In this article, we will look at the common OOMKilled error in Kubernetes, also denoted by exit code 137, learn what it means, and its common causes. More importantly, we will learn how to fix it!

We will cover:

  1. What is OOMKilled Kubernetes Error (exit code 137)?
  2. How does the OOMKiller mechanism work?
  3. Exit Code 137 common causes
  4. OOMKilled (exit code 137) diagnosis
  5. How to fix exit code 137?
  6. Preventing OOMKilled errors

What is OOMKilled Kubernetes Error (Exit Code 137)?

A 137 exit code in Kubernetes indicates that a process was forcibly terminated. In Unix and Linux systems, when a process is terminated due to a signal, the exit code is determined by adding 128 to the signal number. In this case, the signal number is 9, which means “SIGKILL”, so by adding 9 to 128, you get the 137 exit code.

When a container in a Kubernetes cluster exceeds its memory limit, it can be terminated by the Kubernetes system with an “OOMKilled” error, which indicates that the process was killed due to an out-of-memory condition. The exit code for this error is 137. If you hadn’t already guessed, OOM stands for ‘out-of-memory’!

The Status of your pods will show ‘OOMKilled’ if they encounter the error, which you can view using the command:

kubectl get pods

How Does the OOMKiller Mechanism Work?

The Out-Of-Memory Killer (OOMKiller) is a mechanism in the Linux kernel (not native Kubernetes) that is responsible for preventing a system from running out of memory by killing processes that consume too much memory.
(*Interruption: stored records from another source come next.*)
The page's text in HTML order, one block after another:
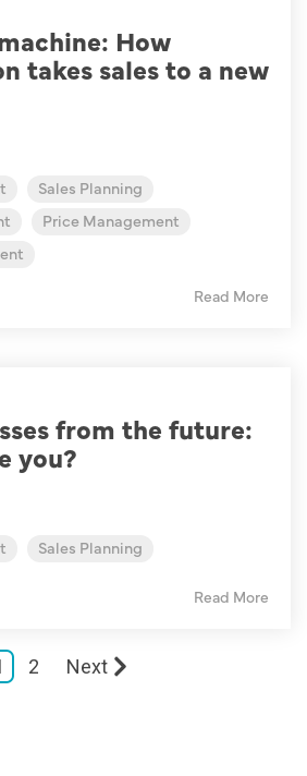
How
takes sales to a new
Sales Planning
Price Management
Read More
from the future:
you?
Sales Planning
Read More
2 Next
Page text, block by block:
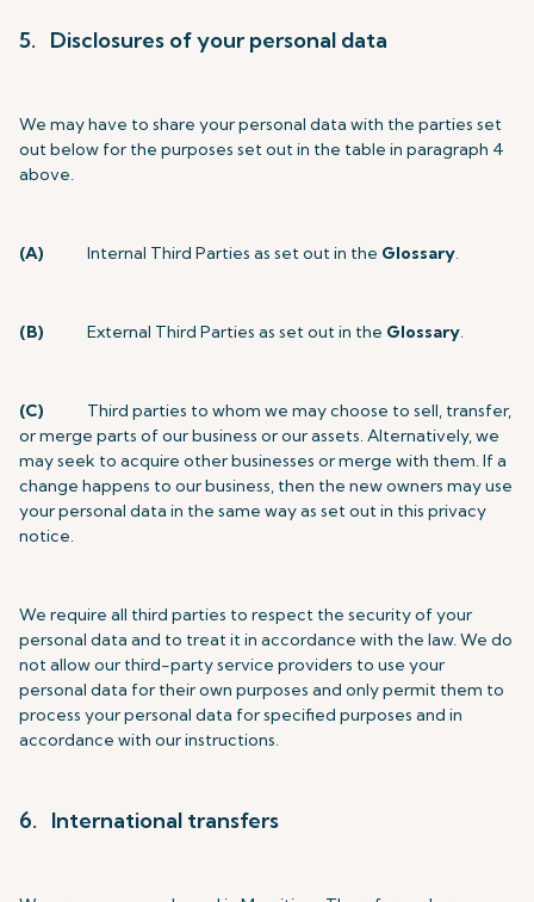
5. Disclosures of your personal data
We may have to share your personal data with the parties set
out below for the purposes set out in the table in paragraph 4
above.
(A) Internal Third Parties as set out in the Glossary.
(B) External Third Parties as set out in the Glossary.
(C) Third parties to whom we may choose to sell, transfer,
or merge parts of our business or our assets. Alternatively, we
may seek to acquire other businesses or merge with them. If a
change happens to our business, then the new owners may use
your personal data in the same way as set out in this privacy
notice.
We require all third parties to respect the security of your
personal data and to treat it in accordance with the law. We do
not allow our third-party service providers to use your
personal data for their own purposes and only permit them to
process your personal data for specified purposes and in
accordance with our instructions.
6. International transfers
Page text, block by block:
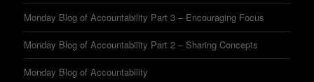
Monday Blog of Accountability Part 3 – Encouraging Focus
Monday Blog of Accountability Part 2 – Sharing Concepts
Monday Blog of Accountability
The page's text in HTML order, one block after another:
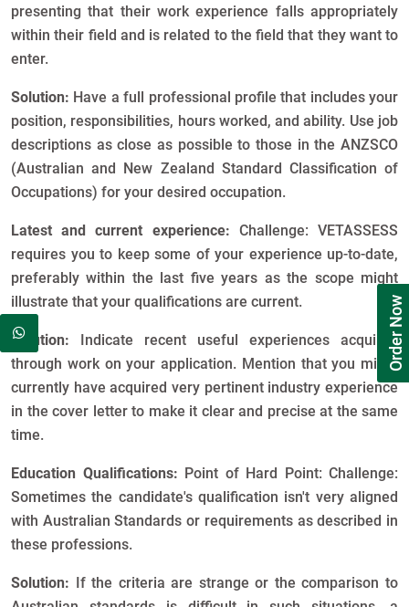
Order Now
presenting that their work experience falls appropriately
within their field and is related to the field that they want to
enter.
Solution: Have a full professional profile that includes your
position, responsibilities, hours worked, and ability. Use job
descriptions as close as possible to those in the ANZSCO
(Australian and New Zealand Standard Classification of
Occupations) for your desired occupation.
Latest and current experience: Challenge: VETASSESS
requires you to keep some of your experience up-to-date,
preferably within the last five years as the scope might
illustrate that your qualifications are current.
Solution: Indicate recent useful experiences acquired
through work on your application. Mention that you might
currently have acquired very pertinent industry experience
in the cover letter to make it clear and precise at the same
time.
Education Qualifications: Point of Hard Point: Challenge:
Sometimes the candidate's qualification isn't very aligned
with Australian Standards or requirements as described in
these professions.
Solution: If the criteria are strange or the comparison to
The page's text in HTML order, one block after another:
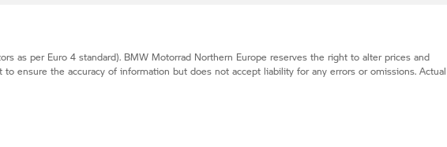
as per Euro 4 standard). BMW Motorrad Northern Europe reserves the right to alter prices and
ensure the accuracy of information but does not accept liability for any errors or omissions. Actual
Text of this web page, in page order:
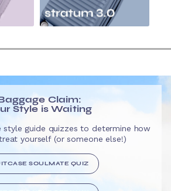
Claim:
Style is Waiting
style guide quizzes to determine how
yourself (or someone else!)
SOULMATE QUIZ
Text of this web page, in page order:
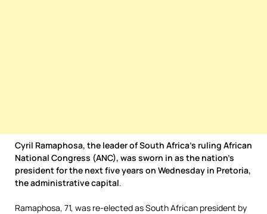
Cyril Ramaphosa, the leader of South Africa’s ruling African
National Congress (ANC), was sworn in as the nation’s
president for the next five years on Wednesday in Pretoria,
the administrative capital.
Ramaphosa, 71, was re-elected as South African president by
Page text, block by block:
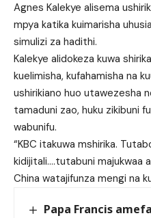
Agnes Kalekye alisema
mpya katika kuimarisha
simulizi za hadithi.
Kalekye alidokeza kuwa
kuelimisha, kufahamisha na
ushirikiano huo utawezesha
tamaduni zao, huku zikibuni
wabunifu.
“KBC itakuwa mshirika.
kidijitali….tutabuni majukwaa
China watajifunza mengi na
Papa Francis
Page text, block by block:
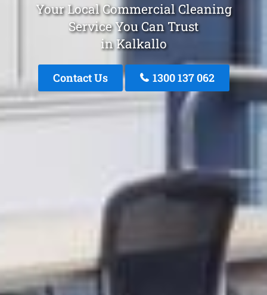
Your Local Commercial Cleaning
Service You Can Trust
in Kalkallo
Contact Us 1300 137 062
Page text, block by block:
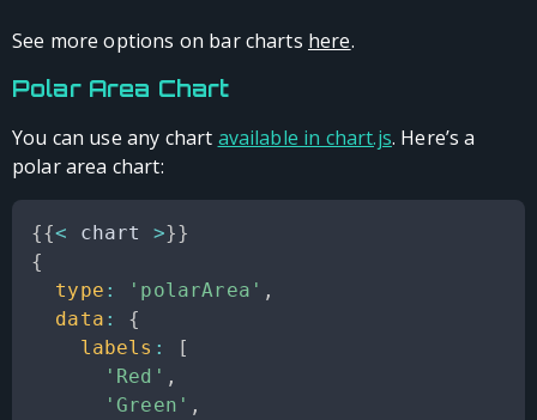
See more options on bar charts here.
Polar Area Chart
You can use any chart available in chart.js. Here’s a
polar area chart:
{{< chart >}}
{
type : 'polarArea' ,
data :
{
labels :
[
'Red' ,
'Green' ,
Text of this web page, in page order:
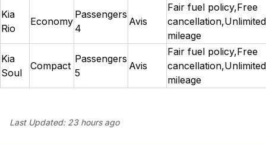
Kia
Rio
Economy
Passengers
4
Avis
Fair fuel policy,Free
cancellation,Unlimited
mileage
Kia
Soul
Compact
Passengers
5
Avis
Fair fuel policy,Free
cancellation,Unlimited
mileage
Last Updated:23 hours ago
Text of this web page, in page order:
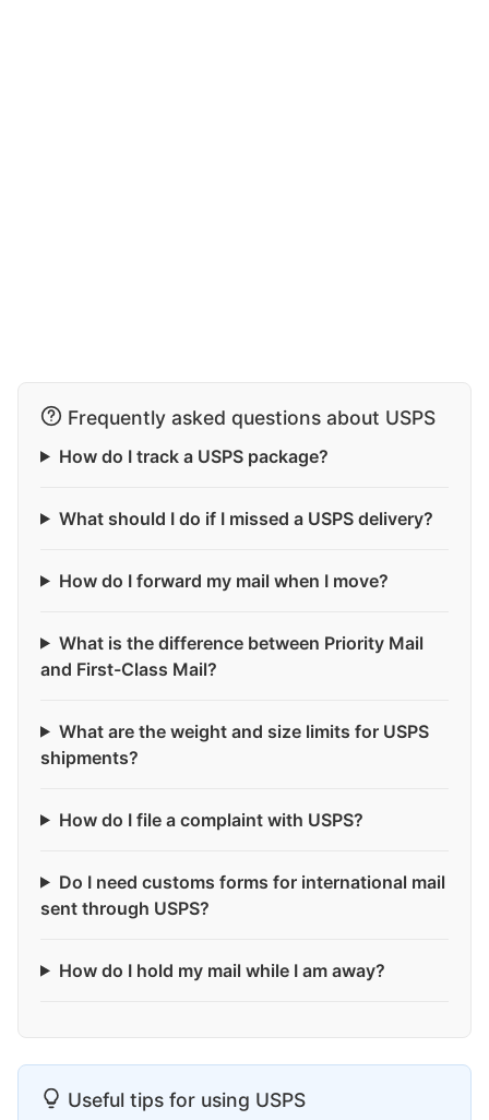
Frequently asked questions about USPS
How do I track a USPS package?
What should I do if I missed a USPS delivery?
How do I forward my mail when I move?
What is the difference between Priority Mail
and First-Class Mail?
What are the weight and size limits for USPS
shipments?
How do I file a complaint with USPS?
Do I need customs forms for international mail
sent through USPS?
How do I hold my mail while I am away?
Useful tips for using USPS
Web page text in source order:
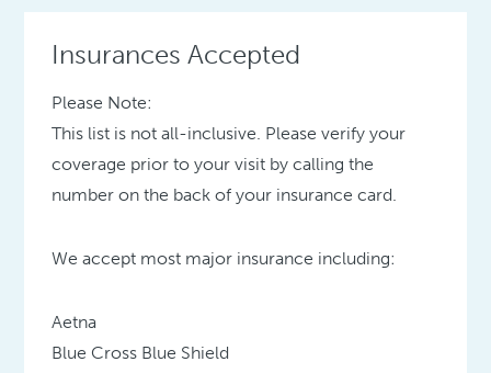
Insurances Accepted
Please Note:
This list is not all-inclusive. Please verify your
coverage prior to your visit by calling the
number on the back of your insurance card.
We accept most major insurance including:
Aetna
Blue Cross Blue Shield
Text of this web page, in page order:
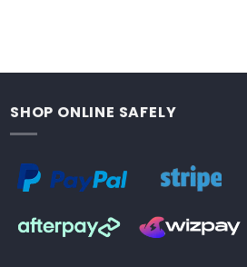
SHOP ONLINE SAFELY
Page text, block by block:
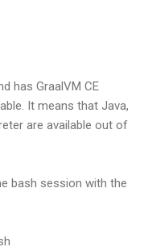
has GraalVM CE
It means that Java,
are available out of
bash session with the
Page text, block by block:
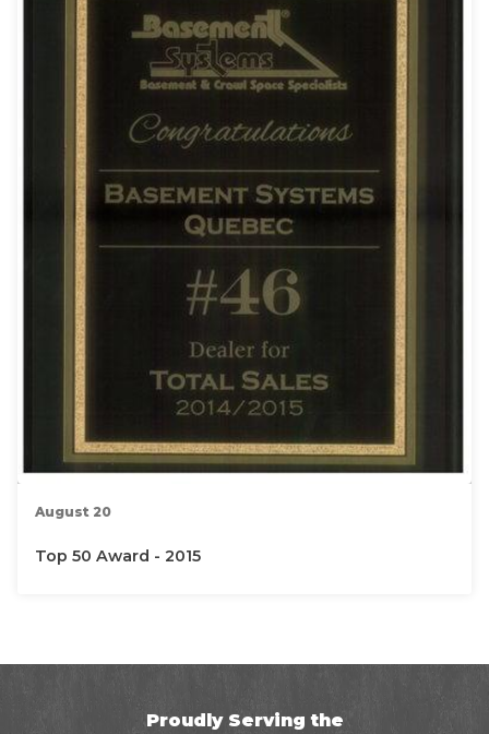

When the system runs out of memory, the kernel invokes the OOMKiller to choose a process to kill in order to free up memory and keep the system running.

The OOMKiller works by selecting the process that is consuming the most memory, and that is also considered to be the least essential to the system’s operation. This selection process is based on several factors, including the memory usage of the process, its priority level, and the amount of time it has been running.

Once the OOMKiller selects a process to kill, it sends a signal to the process, asking it to terminate gracefully. If the process does not respond to the signal, the kernel forcibly terminates the process and frees up its memory.

Note: A pod that is killed due to a memory issue is not necessarily evicted from a node if the restart policy on the node is set to “Always”. It will instead try to restart the pod.

The OOMKiller is a last-resort mechanism that is only invoked when the system is in danger of running out of memory. While it can help to prevent a system from crashing due to memory exhaustion, it is important to note that killing processes can result in data loss and system instability. As such, it is recommended to configure your system to avoid OOM situations, for example, by monitoring memory usage, setting resource limits, and optimizing memory usage in your applications.

Going under the hood, the Linux kernel maintains an oom_score for each process running on the host.  The chance that the process will be killed is based on how high the score is.

A oom_score_adj value allows users to customize the OOM process and define when processes should be terminated. Kubernetes uses the oom_score_adj value when defining a Quality of Service (QoS) class for a pod.

There are three QoS classes that can be assigned to a pod, each with a matching value for oom_score_adj:

  • Guaranteed: -997
  • BestEffort: 1000
  • Burstable: min(max(2, 1000 — (1000 * memoryRequestBytes) / machineMemoryCapacityBytes), 999)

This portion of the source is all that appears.